Design of novel binary CPM schemes with precoding that significantly improve robustness against modulation index mismatch without altering CPM's recursive structure.

Findings

Enhanced robustness to modulation index mismatch.

Maintained spectral efficiency and detection simplicity.

Suitable for concatenation with channel encoders.

Abstract

We consider binary continuous phase modulation (CPM) signals used in some recent low-cost and low-power consumption telecommunications standard. When these signals are generated through a low-cost transmitter, the real modulation index can end up being quite different from the nominal value employed at the receiver and a significant performance degradation is observed, unless proper techniques for the estimation and compensation are employed.
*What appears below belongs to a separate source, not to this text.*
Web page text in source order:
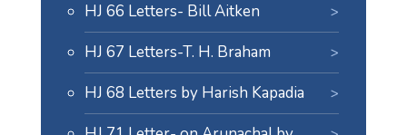
HJ 66 Letters- Bill Aitken
HJ 67 Letters-T. H. Braham
HJ 68 Letters by Harish Kapadia

For this reason, we design new binary schemes with a much higher robustness. They are based on the concatenation of a suitable precoder with binary input and a ternary CPM format. The result is a family of CPM formats whose phase state is constrained to follow a specific evolution. Two of these precoders are considered. We will discuss many aspects related to these schemes, such as the power spectral density, the spectral efficiency, simplified detection, the minimum distance, and the uncoded performance. The adopted precoders do not change the recursive nature of CPM schemes. So these schemes are still suited for serial concatenation, through a pseudo-random interleaver, with an outer channel encoder.